Category Archives: writeslike.us

writeslike.us: identity information from repository metadata

  • Screenshots or diagram of prototype:
    Writeslike.us search
    Searching for a person
    Writeslike.us search
    Choosing an individual
    Writeslike.us search
    Viewing information about them and people who ‘write like them’
  • Description of Prototype: Explore people, publications, institutions and themes through oai metadata
  • End User of Prototype: “Jonathan is a researcher in evolutionary linguistics. He has become very interested in possible mathematical mechanisms for describing the nature, growth and adaption of language, as he has heard that others, such as Partha Nyogi, have done some very interesting work in this area. Unfortunately, Jonathan is not a mathematician and finds that some of the detail is hard to follow. He realises that what he really needs to do is either to go to the right sort of event or the right sort of online forum and find some people who might be interested in exploring links between his specialist area and their own. Both of these are difficult in their own ways. To go to the right sort of event would mean identifying what sort of event that would be, and he does not have enough money to go to very many. So he chooses to look up possible events and web forums, thinking that he can look through the participant lists for names that he recognises. This is greatly simplified by a system that uses information about the papers and authors that he considers most relevant; with this information it is able to parse through lists of participants in events or online communities in order to provide him with a rough classification of how relevant the group is likely to be to his ideas.”
  • Link to working prototype: writeslike.us
  • Link to end user documentation: http://www.ukoln.ac.uk/projects/writeslike.us
  • Link to code repository or API: http://code.google.com/p/writeslikeus/
  • Link to technical documentation: http://www.ukoln.ac.uk/projects/writeslike.us (TBA)
  • Date prototype was launched: Dec 01 2009
  • Project Team Names, Emails and Organisations: Emma Tonkin, e.tonkin@ukoln.ac.uk, UKOLN; Alexey Strelnikov, a.strelnikov@ukoln.ac.uk, UKOLN, Andrew Hewson, a.hewson@ukoln.ac.uk, UKOLN
  • Project Website: http://code.google.com/p/writeslikeus/
  • PIMS entry: https://pims.jisc.ac.uk/projects/view/1263
  • Table of Content for Project Posts: TBA

Value Add

Probably the most important thing I discovered in this project was the importance of ‘crowdsourced’ data in filling in the gaps between metadata and common knowledge.

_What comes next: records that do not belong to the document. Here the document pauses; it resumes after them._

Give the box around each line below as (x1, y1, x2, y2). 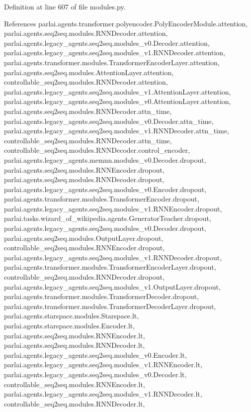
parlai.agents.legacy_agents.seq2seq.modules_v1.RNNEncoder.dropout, (4, 203, 222, 213)
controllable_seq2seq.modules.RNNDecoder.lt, (4, 398, 145, 409)
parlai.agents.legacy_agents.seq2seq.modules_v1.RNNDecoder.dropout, (4, 252, 222, 262)
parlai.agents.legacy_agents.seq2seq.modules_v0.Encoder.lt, (4, 349, 187, 360)
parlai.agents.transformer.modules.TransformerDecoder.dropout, (4, 291, 199, 302)
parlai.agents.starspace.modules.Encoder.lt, (4, 320, 135, 330)
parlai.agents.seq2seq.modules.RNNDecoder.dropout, (4, 174, 165, 185)
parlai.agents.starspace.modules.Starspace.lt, (4, 310, 139, 321)
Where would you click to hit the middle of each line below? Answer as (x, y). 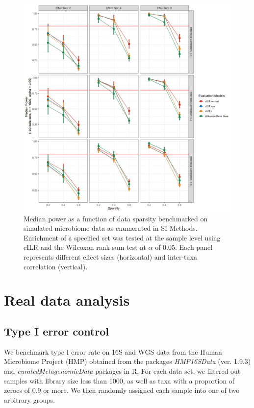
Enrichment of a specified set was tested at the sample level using (122, 237)
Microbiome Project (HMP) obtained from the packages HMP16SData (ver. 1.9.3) (127, 361)
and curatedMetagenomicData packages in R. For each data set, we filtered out (122, 371)
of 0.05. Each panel (184, 247)
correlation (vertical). (56, 266)
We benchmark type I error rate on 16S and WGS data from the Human (113, 351)
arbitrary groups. (30, 399)
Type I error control (56, 331)
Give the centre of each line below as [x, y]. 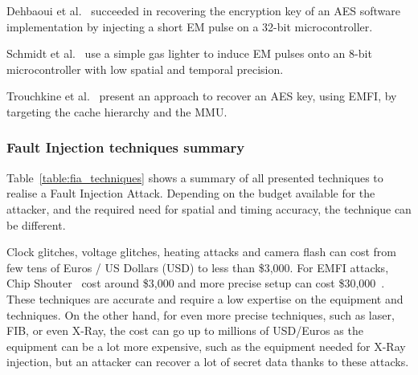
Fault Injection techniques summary [126, 147]
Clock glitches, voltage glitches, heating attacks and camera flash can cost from [201, 252]
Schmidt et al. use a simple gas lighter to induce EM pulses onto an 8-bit [189, 53]
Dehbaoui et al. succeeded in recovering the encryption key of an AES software [203, 10]
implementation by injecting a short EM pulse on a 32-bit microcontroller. [190, 26]
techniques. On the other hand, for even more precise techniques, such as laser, [201, 314]
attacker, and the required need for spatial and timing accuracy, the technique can [209, 208]
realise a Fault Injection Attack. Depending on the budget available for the [191, 193]
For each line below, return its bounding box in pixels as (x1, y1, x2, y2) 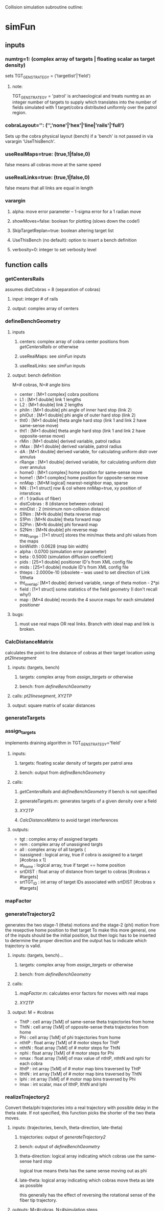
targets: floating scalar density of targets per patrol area (19, 760, 133, 766)
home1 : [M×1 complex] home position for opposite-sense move (19, 474, 148, 480)
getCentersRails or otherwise (19, 343, 78, 350)
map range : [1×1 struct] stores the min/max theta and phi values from (19, 532, 157, 539)
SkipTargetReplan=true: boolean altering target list (12, 228, 114, 233)
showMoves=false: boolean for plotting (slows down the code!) (12, 218, 140, 224)
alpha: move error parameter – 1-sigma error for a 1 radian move (12, 208, 141, 214)
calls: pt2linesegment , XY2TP (12, 693, 72, 698)

The availability of Wikipedia as a source of random information, although much of it contains inadequate structure to search through with something like dbpedia, is a very important factor for us in improving the metadata and the data that we are putting together to support usage of that metadata. It’s not perfect of course – or perhaps it’s better to say that the imperfect and rough ways in which we use the data are not able to achieve the sorts of results that one might like – but it seems obvious that it’s an invaluable resource for the future.

Other data sources have been invaluable for us as well, particularly DBLP, despite the strong focus on computer science (which, however, means that for training across domains we should probably be looking elsewhere too 🙂 )

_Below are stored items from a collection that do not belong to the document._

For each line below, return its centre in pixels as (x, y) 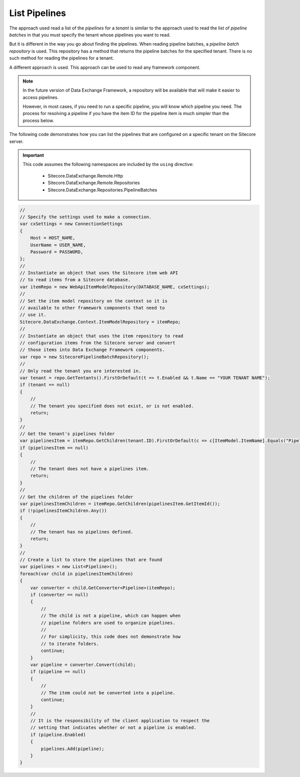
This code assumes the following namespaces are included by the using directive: (108, 164)
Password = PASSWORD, (57, 252)
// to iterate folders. (70, 643)
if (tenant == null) (45, 385)
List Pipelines (38, 13)
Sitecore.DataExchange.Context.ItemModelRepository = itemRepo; (100, 322)
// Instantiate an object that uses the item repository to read (101, 336)
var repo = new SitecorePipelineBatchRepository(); (84, 357)
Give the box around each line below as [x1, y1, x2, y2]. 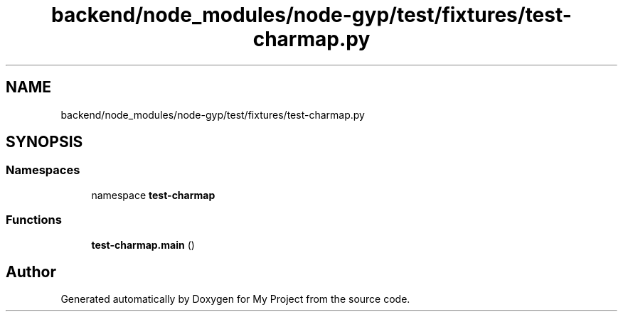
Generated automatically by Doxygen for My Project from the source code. [60, 293, 410, 306]
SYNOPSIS [6, 133, 83, 151]
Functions [6, 213, 62, 227]
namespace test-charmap [91, 188, 215, 201]
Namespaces [6, 163, 80, 178]
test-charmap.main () [91, 238, 195, 251]
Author [6, 262, 56, 281]
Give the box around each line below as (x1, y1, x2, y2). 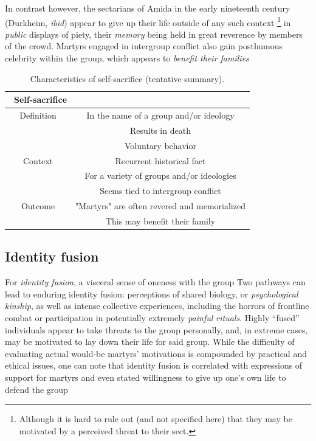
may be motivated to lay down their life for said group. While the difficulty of (5, 335, 295, 348)
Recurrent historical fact (115, 154, 206, 167)
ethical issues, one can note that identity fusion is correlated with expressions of (5, 359, 303, 372)
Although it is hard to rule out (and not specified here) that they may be (19, 412, 292, 425)
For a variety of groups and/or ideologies (84, 169, 236, 182)
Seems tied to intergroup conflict (100, 184, 221, 197)
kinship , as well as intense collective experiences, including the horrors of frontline (5, 299, 309, 312)
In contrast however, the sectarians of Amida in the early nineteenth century (5, 2, 290, 14)
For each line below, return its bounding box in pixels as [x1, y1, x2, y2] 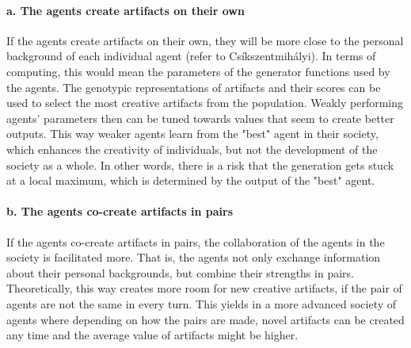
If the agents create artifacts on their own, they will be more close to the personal [6, 32, 404, 48]
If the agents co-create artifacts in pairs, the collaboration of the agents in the [6, 233, 385, 250]
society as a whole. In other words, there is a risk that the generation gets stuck [6, 156, 394, 173]
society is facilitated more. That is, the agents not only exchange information [6, 249, 381, 266]
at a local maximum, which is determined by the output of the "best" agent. [6, 172, 375, 189]
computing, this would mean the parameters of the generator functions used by [6, 63, 390, 79]
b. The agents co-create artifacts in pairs [6, 203, 234, 220]
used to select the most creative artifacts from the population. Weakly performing [6, 94, 404, 111]
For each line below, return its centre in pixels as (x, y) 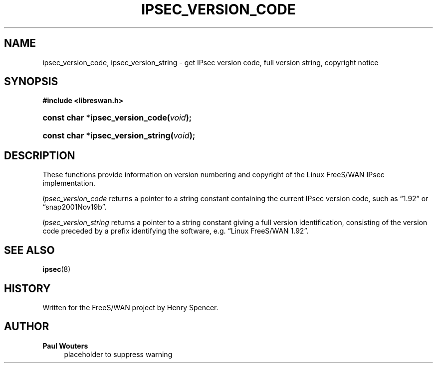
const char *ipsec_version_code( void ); (117, 118)
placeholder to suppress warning (118, 354)
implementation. (69, 183)
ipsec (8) (57, 269)
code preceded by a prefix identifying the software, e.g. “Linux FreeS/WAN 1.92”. (176, 231)
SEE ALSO (29, 250)
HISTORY (27, 288)
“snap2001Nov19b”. (75, 207)
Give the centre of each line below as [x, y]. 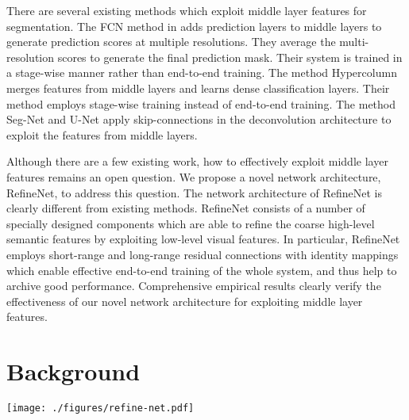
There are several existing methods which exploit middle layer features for [187, 10]
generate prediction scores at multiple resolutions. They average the [171, 42]
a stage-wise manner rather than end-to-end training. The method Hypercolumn [202, 73]
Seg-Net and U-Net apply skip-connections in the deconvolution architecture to [199, 119]
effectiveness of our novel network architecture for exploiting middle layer [185, 301]
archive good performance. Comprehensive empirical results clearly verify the [194, 286]
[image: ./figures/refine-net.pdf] [100, 408]
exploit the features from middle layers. [102, 134]
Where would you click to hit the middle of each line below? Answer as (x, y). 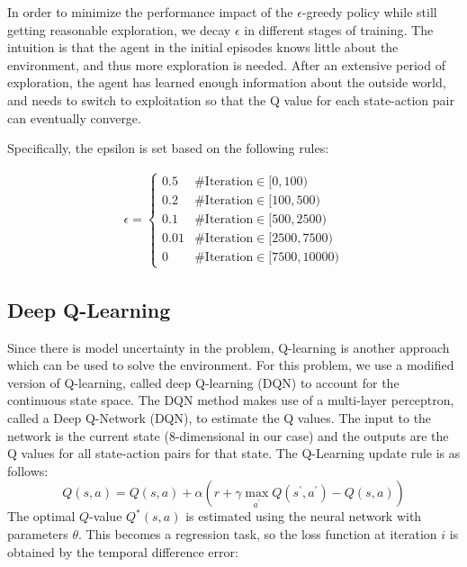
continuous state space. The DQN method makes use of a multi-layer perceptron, (231, 400)
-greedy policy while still (369, 12)
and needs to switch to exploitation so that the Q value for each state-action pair (231, 99)
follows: (28, 470)
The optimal (41, 516)
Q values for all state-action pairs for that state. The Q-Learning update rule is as (234, 453)
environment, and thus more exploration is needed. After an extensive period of (226, 64)
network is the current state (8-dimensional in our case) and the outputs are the (228, 435)

Finally, social tags have been less effective for our purposes than one might imagine for one reason, which is that there aren’t an awful lot of them around, and those that are need to be detected by a relatively complex process of resolving title/author into the most popular mirror URI(s).

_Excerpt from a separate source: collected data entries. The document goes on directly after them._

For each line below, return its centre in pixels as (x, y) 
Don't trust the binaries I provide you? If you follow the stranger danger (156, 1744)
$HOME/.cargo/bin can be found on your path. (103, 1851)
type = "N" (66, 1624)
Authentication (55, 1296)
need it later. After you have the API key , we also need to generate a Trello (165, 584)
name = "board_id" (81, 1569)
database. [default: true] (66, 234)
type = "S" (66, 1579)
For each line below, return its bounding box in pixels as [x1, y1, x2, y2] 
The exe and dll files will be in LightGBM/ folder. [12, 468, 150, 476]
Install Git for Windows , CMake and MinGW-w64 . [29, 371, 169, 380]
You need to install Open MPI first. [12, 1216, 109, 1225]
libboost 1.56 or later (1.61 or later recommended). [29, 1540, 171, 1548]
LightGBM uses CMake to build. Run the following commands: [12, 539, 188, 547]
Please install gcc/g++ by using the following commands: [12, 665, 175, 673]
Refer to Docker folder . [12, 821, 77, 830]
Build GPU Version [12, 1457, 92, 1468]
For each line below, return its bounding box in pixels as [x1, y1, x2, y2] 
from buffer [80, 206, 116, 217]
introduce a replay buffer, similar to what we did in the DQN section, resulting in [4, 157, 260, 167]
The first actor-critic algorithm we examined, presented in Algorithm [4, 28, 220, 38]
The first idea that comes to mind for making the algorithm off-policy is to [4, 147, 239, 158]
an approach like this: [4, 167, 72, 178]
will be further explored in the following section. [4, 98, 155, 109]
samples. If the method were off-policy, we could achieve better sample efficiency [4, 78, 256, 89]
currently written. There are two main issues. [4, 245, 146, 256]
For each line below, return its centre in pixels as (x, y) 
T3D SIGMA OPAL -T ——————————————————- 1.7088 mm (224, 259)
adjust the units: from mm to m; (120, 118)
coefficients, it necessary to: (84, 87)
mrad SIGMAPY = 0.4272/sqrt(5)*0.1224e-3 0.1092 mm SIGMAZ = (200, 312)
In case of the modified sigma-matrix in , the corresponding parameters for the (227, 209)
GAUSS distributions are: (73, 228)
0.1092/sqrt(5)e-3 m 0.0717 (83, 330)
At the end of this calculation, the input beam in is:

We’ll be publishing some of the extracted data shortly – boring but useful stuff like lists of institutions, urls, coordinates, enhanced metadata, etc – so hopefully it will come in useful to others!

writeslike.us: Wins and Fails

Wins:
➢ Getting information such as institution names/URLs from Wikipedia, and widespread use of available web services in general
➢ Extracting names from OAI-DC was easier than expected – although there are still issues with identifying name pair order.
➢ Evidence based learning methods can be applied successfully to the data retrieved to enhance it – getting into FixRep territory. The project has been very useful for the purpose of establishing further use cases for ‘cleaning up’ metadata.
➢ Some interesting work in name / identity disambiguation through statistical clustering analysis. We’re looking at linking extracted info together with formal information such as that made available by the NAMES project.
➢ Storyboards defining the workflow of the system form an effective part of the agile development process, and were very useful for us.
➢ Using an SQL db as the repository was effective once problems with slow queries was addressed through: normalizing data, reviewing db schema design, adding indexes as necessary.

Fails:
➢ Natural Language Tool Kit – didn’t use it for its original purpose. Instead, went back to the Tree Tagger, although this was not specifically trained for the sort of technical document we were analysing.
➢ Text analysis expertise required for this project wasn’t already extant in the team. It would’ve been a good idea to have ensured training for team to make sure we were all on the same page!
➢ Ensure all related documents, URIs, etc, are contained/linked in the project wiki.
➢ Cultural mismatch between research approach to defining requirements/expectations and development requirements/expectations. e.g. who writes the formal requirements document?
➢ Earlier storyboard scenario development would have been helpful, so a good lesson for next time.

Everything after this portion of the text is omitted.